Я пробормотал что-то про Марка Здуневского и про то, что уже вроде бы знаю ее и что... Она тем временем тщетно пыталась спрятать от меня свои босые ноги. Кажется, в этом для нее сосредоточился теперь весь мир с его неудобствами и проклятьями. Босые ноги, босые ноги перед незнакомым, судя по всему, богатым казаком. Темный румянец стыда заливал пани Раине лицо, шею, руки, а может, и не стыда, а гнева на меня за то, что так неожиданно ворвался в ее убожество, в ее бедность, но не подавленность духа! Растерянно прикасалась тонкими пальцами к шее. Задыхалась. Да и сдаваться окончательно не имела намерения! Оправилась от невольной растерянности, гордо вскинула голову, прищурила глаза (а девочка то и дело посверкивала на меня серыми глазами из-под темных бровенок, и моя железная память выхватила эти серые глаза под темными бровями, и уже не выпустила их, и возвратила мне потом на счастье и несчастье), холодно сказала:
– Не могу пана принять в своем доме, потому что, собственно, не знаю пана.
"В своем доме" - от этого хотелось расхохотаться. Стены неизвестно когда беленные, крыльцо подгнило и скоро упадет, ставни перекошены, крыша с разреженным, покрытым мхом, гонтом. Дом! Наверное, давно уже сбежали оттуда даже мыши, не имея никакой поживы, и пса во дворе уже давно, видно, не было и ничего живого, - странно, как и чем жила пани Раина и воздушная девочка, что так умеет сверкать своими серыми глазами на чужого и старого казака.
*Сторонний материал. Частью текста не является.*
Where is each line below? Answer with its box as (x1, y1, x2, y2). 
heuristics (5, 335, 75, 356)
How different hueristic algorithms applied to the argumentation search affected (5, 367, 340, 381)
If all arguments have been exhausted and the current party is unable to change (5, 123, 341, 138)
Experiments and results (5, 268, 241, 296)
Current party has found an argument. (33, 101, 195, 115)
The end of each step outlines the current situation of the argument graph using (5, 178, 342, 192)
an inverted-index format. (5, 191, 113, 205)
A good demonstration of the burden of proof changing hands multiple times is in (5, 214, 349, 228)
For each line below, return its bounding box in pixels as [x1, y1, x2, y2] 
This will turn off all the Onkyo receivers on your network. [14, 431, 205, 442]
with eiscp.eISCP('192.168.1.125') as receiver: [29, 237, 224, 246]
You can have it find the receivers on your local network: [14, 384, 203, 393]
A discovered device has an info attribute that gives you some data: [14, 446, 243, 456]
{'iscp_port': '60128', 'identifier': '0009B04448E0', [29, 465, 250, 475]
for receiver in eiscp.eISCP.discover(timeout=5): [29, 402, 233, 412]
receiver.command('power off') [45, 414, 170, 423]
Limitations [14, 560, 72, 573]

Я поклонился еще раз и сказал, что останавливаюсь по обыкновению у Сомков, которые приходятся мне близкой родней, и что буду всегда рад помочь пани Раине, если бы она проявила благосклонность ко мне, простому казаку, и сказала о своих нуждах.
– Не вожусь с хлопством!
– еще напыщеннее отрезала пани Раина, уже неизвестно к кому обращая это "хлопство": моим сватам Сомкам или ко мне самому с моей неуместной заботливостью.
Я подал знак рукой, джура подвел коня, я еще раз поклонился пани Раине и уже был в седле. Расщедрился сердцем, да, наверное, не там, где следует.
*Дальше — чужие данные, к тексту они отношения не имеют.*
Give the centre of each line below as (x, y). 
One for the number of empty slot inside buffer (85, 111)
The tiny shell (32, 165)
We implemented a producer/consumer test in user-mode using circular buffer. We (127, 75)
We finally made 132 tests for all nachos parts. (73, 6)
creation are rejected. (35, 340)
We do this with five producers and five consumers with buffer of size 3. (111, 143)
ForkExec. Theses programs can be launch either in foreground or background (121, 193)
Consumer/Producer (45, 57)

На ужине у Сомков переяславские казаки, услышав о моем приключении у пани Раины, вдоволь посмеялись над моим рыцарством.
– Да знает ли пан Хмель, чья она вдова?
– Какого-то бедного шляхтича, сказано мне.
– Бедного, да только какого? Лащиковца!
– Из тех, что под Кумейками кричали мы им: "Лащику, втикай до хащику!" ("Лащик, удирай в кусты!")
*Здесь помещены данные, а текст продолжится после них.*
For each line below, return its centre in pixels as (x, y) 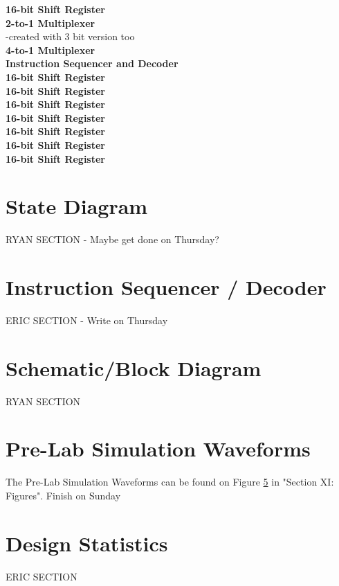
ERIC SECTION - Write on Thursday (87, 320)
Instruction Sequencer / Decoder (166, 287)
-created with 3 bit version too (70, 36)
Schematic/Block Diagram (134, 367)
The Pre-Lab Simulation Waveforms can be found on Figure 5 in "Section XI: (170, 482)
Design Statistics (87, 543)
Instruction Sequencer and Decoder (92, 63)
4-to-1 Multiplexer (51, 50)
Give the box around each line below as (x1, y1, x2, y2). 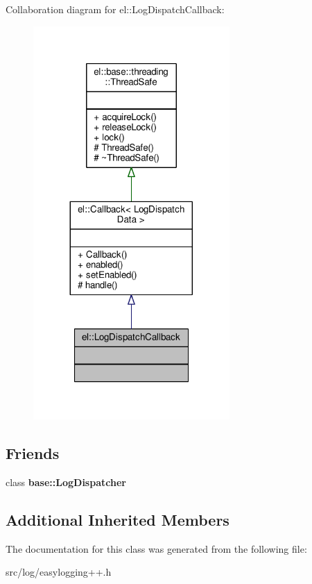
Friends (6, 442, 60, 464)
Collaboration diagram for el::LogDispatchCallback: (6, 2, 225, 16)
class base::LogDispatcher (6, 474, 126, 489)
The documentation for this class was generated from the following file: (6, 541, 307, 556)
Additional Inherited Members (6, 508, 229, 530)
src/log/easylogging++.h (6, 565, 112, 579)
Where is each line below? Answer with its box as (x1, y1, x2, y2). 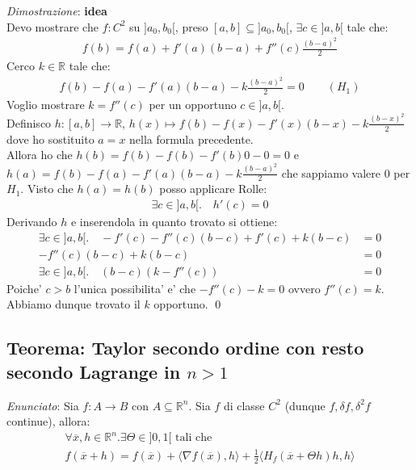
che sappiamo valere (281, 164, 381, 181)
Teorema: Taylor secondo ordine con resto (6, 335, 364, 360)
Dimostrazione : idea (6, 2, 107, 19)
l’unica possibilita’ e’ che (74, 279, 196, 296)
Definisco (6, 114, 52, 131)
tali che (175, 432, 212, 444)
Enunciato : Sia (6, 397, 79, 413)
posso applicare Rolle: (159, 180, 267, 197)

– Так вот этот Здуневский и потел там "в хащик", а сам пан коронный стражник Лащ продолжает бесчинствовать и издеваться над нами.
– Ну, да Лащ такой, что и над панством издевается, тот не думает ни о ком, лишь о своем толстом брюхе.
– А этот Здуневский пришел откуда-то издалека, купил двор, потому что когда-то был шляхетским, но был гол как сокол, панское отродье, бездомная шляхта, и пани его такая же голая, а теперь еще и голодная, когда овдовела.
– Голая и голодная, а спесивая. Мел со своей дочкой едят, чтобы в нужнике белым ходить, лишь бы только на хлопство быть не похожими.
Я спросил:
– Как же они живут?
– А бог их святой знает. Не умирают, вот и живут.
Тогда я встал из-за стола и пошел к двери.
– Да куда же, пане Хмель? Еще чарка не допита!
Какая недопита, а какая перепита... Молча вышел я за дверь, очутился во дворе. Ночь уже налегла на землю, замирали голоса и звуки, слышны были только приглушенные вздохи, да писк птичий, да какие-то шорохи и шумы, еще пахло вкусными дымами, но только чуть-чуть, уже и не запахи, а лишь воспоминания о них, но каким же должно быть болезненным это воспоминание для всех бесприютных, голодных, покинутых, потому что угадывались за этими дымами вкусные яства, ужин за тихим столом возле хаты, в садике или в хате, где земляной пол притрушен привядшей травой, где мигает под образами лампадка и темные лики святых словно бы вплывают меж тех, кто ужинает, завершая трудный день в надежде, что новый день будет легче.
Я пошел к нищенскому двору пани Раины. Завтра на рассвете я должен был трогаться дальше на Киев, но теперь уже знал, что не могу уехать, не оказав помощи этой по-глупому гордой и глубоко несчастной женщине. Поэтому шел прямо к ее двору, рискуя натолкнуться снова на ее глухую неприязнь, но не мог поступить иначе.
Согнутая фигура темнела на сером старом крыльце, испуганный вскрик при моем приближении, гневное отмахивание руками.
– Как пан посмел?
– Пришел посоветоваться с пани Раиной.